▸ WHAT THE TASK ASKS
In the records below, which lines include "from"? Copy them.

----

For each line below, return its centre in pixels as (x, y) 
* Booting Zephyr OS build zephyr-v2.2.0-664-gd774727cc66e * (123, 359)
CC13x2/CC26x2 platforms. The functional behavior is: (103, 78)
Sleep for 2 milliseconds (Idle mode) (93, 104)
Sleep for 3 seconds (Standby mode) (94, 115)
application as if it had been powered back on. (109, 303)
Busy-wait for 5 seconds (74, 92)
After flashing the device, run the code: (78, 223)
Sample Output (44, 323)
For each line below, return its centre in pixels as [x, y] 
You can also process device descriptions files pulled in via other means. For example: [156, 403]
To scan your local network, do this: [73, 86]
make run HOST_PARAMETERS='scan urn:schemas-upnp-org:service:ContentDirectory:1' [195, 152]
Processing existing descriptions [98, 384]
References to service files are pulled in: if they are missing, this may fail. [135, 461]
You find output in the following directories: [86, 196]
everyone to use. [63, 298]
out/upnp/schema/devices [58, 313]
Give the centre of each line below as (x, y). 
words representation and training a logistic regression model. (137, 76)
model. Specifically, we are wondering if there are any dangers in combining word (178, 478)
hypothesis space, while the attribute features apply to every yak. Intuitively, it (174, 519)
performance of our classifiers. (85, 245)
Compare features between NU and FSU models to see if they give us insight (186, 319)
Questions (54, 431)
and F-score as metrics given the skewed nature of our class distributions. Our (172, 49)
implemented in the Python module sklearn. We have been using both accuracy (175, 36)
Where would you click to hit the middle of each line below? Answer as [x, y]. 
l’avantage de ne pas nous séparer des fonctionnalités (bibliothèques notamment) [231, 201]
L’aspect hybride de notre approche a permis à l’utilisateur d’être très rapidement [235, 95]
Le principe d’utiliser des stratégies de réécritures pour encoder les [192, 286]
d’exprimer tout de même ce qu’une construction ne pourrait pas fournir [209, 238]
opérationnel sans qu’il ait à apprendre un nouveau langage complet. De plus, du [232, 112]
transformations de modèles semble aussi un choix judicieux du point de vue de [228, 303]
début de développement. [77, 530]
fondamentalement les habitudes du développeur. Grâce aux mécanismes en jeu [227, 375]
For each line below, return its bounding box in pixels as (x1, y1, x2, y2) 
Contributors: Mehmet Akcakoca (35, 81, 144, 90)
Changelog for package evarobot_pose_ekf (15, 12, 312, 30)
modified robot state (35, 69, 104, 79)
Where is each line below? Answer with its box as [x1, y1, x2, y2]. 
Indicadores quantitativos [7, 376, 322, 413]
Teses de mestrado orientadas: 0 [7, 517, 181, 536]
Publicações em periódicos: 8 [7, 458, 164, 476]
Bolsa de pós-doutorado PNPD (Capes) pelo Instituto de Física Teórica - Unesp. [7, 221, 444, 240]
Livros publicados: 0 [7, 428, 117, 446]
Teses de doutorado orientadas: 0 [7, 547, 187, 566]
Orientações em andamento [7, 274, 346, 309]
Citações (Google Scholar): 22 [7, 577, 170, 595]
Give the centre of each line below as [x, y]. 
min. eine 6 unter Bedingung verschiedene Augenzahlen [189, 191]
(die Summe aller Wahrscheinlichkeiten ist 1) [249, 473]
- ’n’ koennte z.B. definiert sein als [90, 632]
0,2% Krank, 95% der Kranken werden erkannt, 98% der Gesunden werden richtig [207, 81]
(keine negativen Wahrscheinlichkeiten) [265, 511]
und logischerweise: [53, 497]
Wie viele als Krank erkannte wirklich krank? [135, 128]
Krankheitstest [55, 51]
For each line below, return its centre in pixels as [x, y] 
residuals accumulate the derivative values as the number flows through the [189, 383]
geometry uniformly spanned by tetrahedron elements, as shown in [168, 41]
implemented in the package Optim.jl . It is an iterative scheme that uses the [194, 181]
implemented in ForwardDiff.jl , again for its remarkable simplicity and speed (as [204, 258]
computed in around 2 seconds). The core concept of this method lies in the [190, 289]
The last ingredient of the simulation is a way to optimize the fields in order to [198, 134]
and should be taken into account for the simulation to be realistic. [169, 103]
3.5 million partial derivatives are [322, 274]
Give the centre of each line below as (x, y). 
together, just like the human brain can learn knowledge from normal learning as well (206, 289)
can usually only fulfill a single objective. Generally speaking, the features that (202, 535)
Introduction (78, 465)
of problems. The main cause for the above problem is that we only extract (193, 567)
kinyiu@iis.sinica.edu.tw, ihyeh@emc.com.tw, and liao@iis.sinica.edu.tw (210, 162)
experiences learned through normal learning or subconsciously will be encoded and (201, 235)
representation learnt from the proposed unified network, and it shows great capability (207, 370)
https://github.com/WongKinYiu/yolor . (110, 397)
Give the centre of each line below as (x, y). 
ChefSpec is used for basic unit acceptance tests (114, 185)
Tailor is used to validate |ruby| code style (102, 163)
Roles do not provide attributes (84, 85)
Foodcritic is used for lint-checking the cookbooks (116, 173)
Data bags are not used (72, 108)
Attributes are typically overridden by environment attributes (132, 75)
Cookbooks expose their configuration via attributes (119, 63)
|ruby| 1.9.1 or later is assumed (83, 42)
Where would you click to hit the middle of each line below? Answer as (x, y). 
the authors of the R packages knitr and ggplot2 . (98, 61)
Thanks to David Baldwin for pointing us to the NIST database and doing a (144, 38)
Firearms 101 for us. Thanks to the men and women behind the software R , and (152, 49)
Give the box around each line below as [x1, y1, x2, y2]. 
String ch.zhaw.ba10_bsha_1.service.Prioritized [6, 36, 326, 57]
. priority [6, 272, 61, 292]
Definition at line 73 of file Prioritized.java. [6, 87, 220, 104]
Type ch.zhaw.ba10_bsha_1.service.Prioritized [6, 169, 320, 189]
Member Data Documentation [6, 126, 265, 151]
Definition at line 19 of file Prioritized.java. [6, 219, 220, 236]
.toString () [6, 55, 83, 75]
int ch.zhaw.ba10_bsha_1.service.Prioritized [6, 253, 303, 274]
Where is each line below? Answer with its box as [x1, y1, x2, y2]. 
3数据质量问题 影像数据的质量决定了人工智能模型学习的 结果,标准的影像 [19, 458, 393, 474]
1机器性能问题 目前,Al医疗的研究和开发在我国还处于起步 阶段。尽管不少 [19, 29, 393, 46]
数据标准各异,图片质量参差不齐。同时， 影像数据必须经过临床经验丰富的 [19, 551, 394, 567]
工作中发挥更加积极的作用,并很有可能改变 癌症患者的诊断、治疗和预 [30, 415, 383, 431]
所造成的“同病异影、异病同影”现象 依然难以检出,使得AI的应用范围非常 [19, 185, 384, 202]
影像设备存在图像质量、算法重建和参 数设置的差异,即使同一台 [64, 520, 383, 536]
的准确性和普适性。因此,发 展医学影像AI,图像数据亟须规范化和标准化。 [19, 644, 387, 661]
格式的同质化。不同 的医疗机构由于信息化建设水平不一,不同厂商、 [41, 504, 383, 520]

----

▸ WRITTEN RESPONSE
together, just like the human brain can learn knowledge from normal learning as well (206, 289)
representation learnt from the proposed unified network, and it shows great capability (207, 370)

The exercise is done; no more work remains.